Provided entries:
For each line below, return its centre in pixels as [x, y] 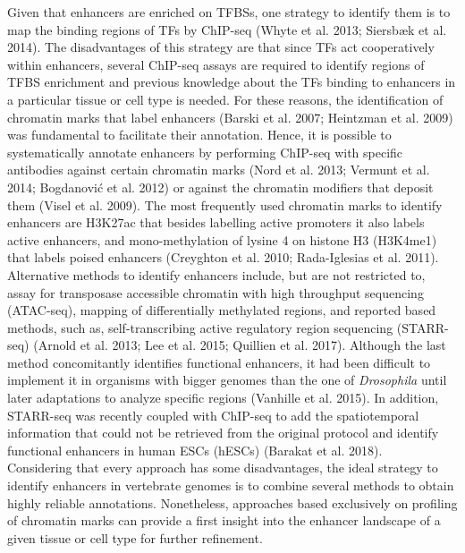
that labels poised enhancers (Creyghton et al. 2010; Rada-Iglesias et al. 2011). [223, 257]
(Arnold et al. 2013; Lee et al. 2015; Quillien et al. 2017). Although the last [240, 345]
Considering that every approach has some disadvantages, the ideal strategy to [223, 468]
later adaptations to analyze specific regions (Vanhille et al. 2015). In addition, [223, 398]
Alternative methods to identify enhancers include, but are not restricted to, [216, 274]
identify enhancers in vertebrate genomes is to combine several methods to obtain [231, 485]
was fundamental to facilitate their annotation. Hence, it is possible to [199, 135]
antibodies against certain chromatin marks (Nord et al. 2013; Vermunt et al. [219, 170]
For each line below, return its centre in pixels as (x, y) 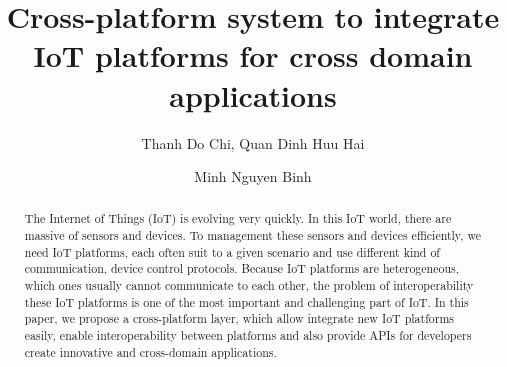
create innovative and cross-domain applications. (150, 351)
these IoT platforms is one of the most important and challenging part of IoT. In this (246, 301)
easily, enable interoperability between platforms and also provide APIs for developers (248, 335)
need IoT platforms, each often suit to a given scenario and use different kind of (232, 251)
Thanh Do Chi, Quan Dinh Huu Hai (253, 142)
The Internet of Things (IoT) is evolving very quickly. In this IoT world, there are (238, 218)
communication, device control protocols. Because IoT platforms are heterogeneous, (242, 268)
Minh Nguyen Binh (253, 176)
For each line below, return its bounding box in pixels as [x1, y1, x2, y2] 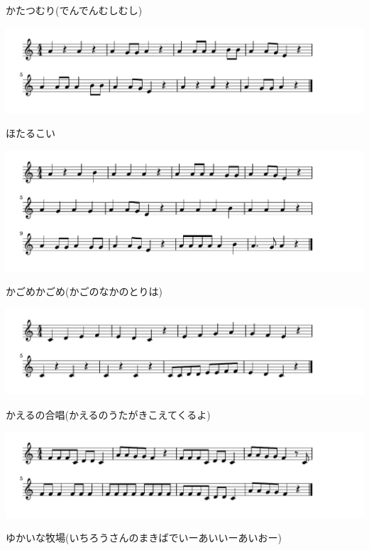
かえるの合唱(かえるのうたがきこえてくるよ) [6, 407, 211, 422]
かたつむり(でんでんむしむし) [6, 3, 143, 17]
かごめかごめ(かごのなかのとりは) [6, 284, 163, 299]
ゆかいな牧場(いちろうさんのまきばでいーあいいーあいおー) [6, 529, 282, 544]
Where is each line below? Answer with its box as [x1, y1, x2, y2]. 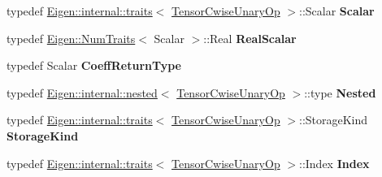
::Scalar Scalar [299, 2, 375, 19]
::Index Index [299, 154, 370, 171]
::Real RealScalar [203, 29, 297, 46]
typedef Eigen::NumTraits [7, 29, 136, 46]
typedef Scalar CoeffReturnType [7, 57, 181, 74]
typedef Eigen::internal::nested [7, 84, 158, 101]
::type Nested [304, 84, 376, 101]
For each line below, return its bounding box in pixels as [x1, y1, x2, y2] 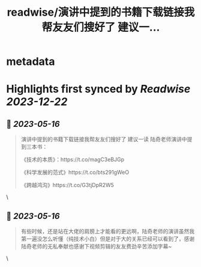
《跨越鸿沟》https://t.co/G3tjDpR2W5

Exercise requirements: From the material above, reproduce only what runs from the line holding "pixels as (x, y)" down to the line holding "Where is each", both included, pictures excluded.

Answer to the exercise:
For each line below, return its centre in pixels as (x, y) 
create innovative and cross-domain applications. (150, 351)
these IoT platforms is one of the most important and challenging part of IoT. In this (246, 301)
easily, enable interoperability between platforms and also provide APIs for developers (248, 335)
need IoT platforms, each often suit to a given scenario and use different kind of (232, 251)
Thanh Do Chi, Quan Dinh Huu Hai (253, 142)
The Internet of Things (IoT) is evolving very quickly. In this IoT world, there are (238, 218)
communication, device control protocols. Because IoT platforms are heterogeneous, (242, 268)
Minh Nguyen Binh (253, 176)
For each line below, return its bounding box in pixels as [x1, y1, x2, y2] 
かえるの合唱(かえるのうたがきこえてくるよ) [6, 407, 211, 422]
かたつむり(でんでんむしむし) [6, 3, 143, 17]
かごめかごめ(かごのなかのとりは) [6, 284, 163, 299]
ゆかいな牧場(いちろうさんのまきばでいーあいいーあいおー) [6, 529, 282, 544]
Where is each line below? Answer with its box as [x1, y1, x2, y2]. 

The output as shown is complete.